Key requirements include:
Advanced architecture: It should be based on the latest standards, such as web services, that can interface with virtually any application or directory to automatically create accounts, update passwords, modify access rights, etc. Check to ensure that critical gaming and hospitality applications are supported out of the box or can be implemented without an extended programming effort.
Role-based and privilege-based access control: The system should provide the flexibility to establish groups of privileges as a role (e.g. Payroll Processing Clerk) for simple, uniform assignment of access rights based on an employee’s job functions. Since employees with the same title and job location may require slightly different or customized access, the system should also provide request and approval processes for additional privileges.
Automatically-generated and managed workflow: Based on the identity of the requester and the resource(s) being requested, the system should be able to define and execute the required approval process without complex programming or administrator intervention. It should also identify missing approvals and send reminders or escalate to a higher level manager to ensure timely processing of the request.
Human Resources integration: As HR is the corporate source for adds/deletes/changes, on-boarding, off-boarding, transfers and promotions can be triggered by changes in the HRIS database.
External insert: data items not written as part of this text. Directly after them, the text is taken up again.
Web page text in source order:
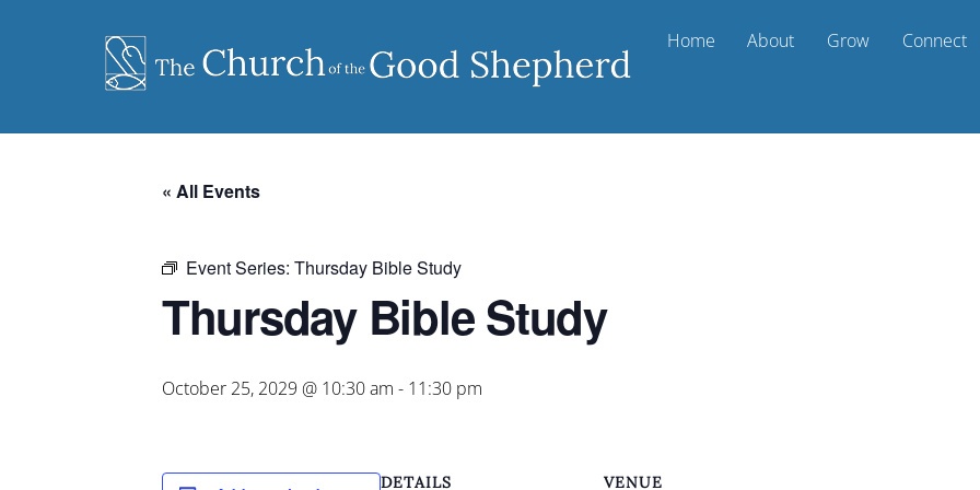
Home About Grow Connect
« All Events
Event Series: Thursday Bible Study
Thursday Bible Study
October 25, 2029 @ 10:30 am - 11:30 pm
DETAILS VENUE

Point-and-click graphical user interfaces: Users can generate requests via self-service interfaces and managers can issue approvals, modify roles and perform other typical administrative functions without IT intervention.
Comprehensive audit logging and reporting: All transactions should be captured in logs and the system should offer pre-defined reports, including SoD, as well as a report generator to create customized and on-demand audit reports.
These technologies streamline the identity access management processes – enabling “day one” on-boarding of new employees and customization of employee access while providing the controls necessary to meet compliance guidelines. Instead of an administrator forwarding and monitoring provisioning requests, the automated system can detect the “new hire” authorization in the HR database and automatically establish accounts based on the user’s role. If additional access is required, the manager or employee can issue the request with the system handling the approval routing, account creation and logging. Off-boarding is a mirror image of the on-boarding process – with the termination event in the HR system automatically triggering suspension or deletion of the user’s accounts. Even password policy enforcement can be strengthened because users simply reset forgotten or expired passwords by answering a few security questions from a self-service screen.
Perhaps most important, with automated identity access management you’ll be able to show your auditors well-defined, repeatable processes and respond to their documentation requests rapidly and accurately. It’s doubtful that you’ll ever look forward to an identity access management audit, but you will be able to approach it with confidence about the results.